Domain Partitioning Network
This addresses mode collapse in GANs, a common issue in generative modeling, though it appears incremental by building on existing multi-discriminator approaches.
The paper tackles mode collapse in generative adversarial networks by introducing the Domain Partitioning Network (DoPaNet), which uses multiple discriminators and a classifier to partition the target distribution, resulting in improved coverage and control over generated samples compared to competing methods.
Standard adversarial training involves two agents, namely a generator and a discriminator, playing a mini-max game. However, even if the players converge to an equilibrium, the generator may only recover a part of the target data distribution, in a situation commonly referred to as mode collapse. In this work, we present the Domain Partitioning Network (DoPaNet), a new approach to deal with mode collapse in generative adversarial learning.
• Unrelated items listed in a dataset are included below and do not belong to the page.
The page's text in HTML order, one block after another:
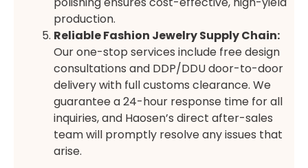
production.
Reliable Fashion Jewelry Supply Chain:
Our one-stop services include free design
consultations and DDP/DDU door-to-door
delivery with full customs clearance. We
guarantee a 24-hour response time for all
inquiries, and Haosen’s direct after-sales
team will promptly resolve any issues that
arise.
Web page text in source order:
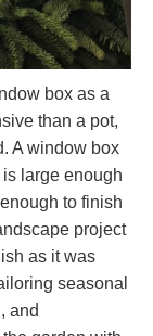
box as a
than a pot,
A window box
large enough
to finish
project
as it was
seasonal
and
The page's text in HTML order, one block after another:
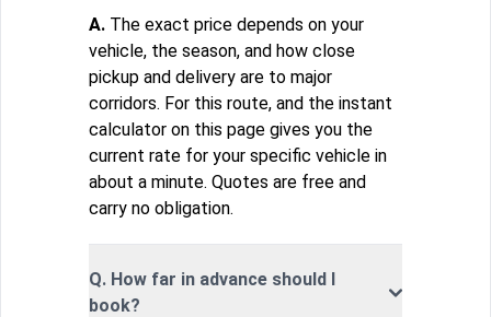
A. The exact price depends on your
vehicle, the season, and how close
pickup and delivery are to major
corridors. For this route, and the instant
calculator on this page gives you the
current rate for your specific vehicle in
about a minute. Quotes are free and
carry no obligation.
Q. How far in advance should I
book?
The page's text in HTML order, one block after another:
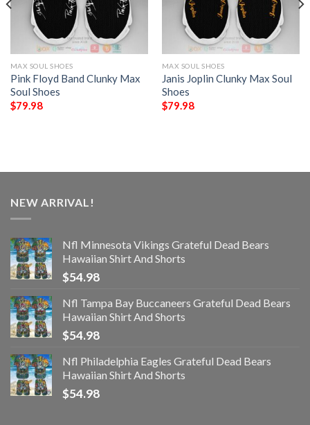
MAX SOUL SHOES
Pink Floyd Band Clunky Max
Soul Shoes
$79.98
MAX SOUL SHOES
Janis Joplin Clunky Max Soul
Shoes
$79.98
NEW ARRIVAL!
Nfl Minnesota Vikings Grateful Dead Bears
Hawaiian Shirt And Shorts
$54.98
Nfl Tampa Bay Buccaneers Grateful Dead Bears
Hawaiian Shirt And Shorts
$54.98
Nfl Philadelphia Eagles Grateful Dead Bears
Hawaiian Shirt And Shorts
$54.98

We employ multiple discriminators, each encouraging the generator to cover a different part of the target distribution. To ensure these parts do not overlap and collapse into the same mode, we add a classifier as a third agent in the game. The classifier decides which discriminator the generator is trained against for each sample. Through experiments on toy examples and real images, we show the merits of DoPaNet in covering the real distribution and its superiority with respect to the competing methods. Besides, we also show that we can control the modes from which samples are generated using DoPaNet.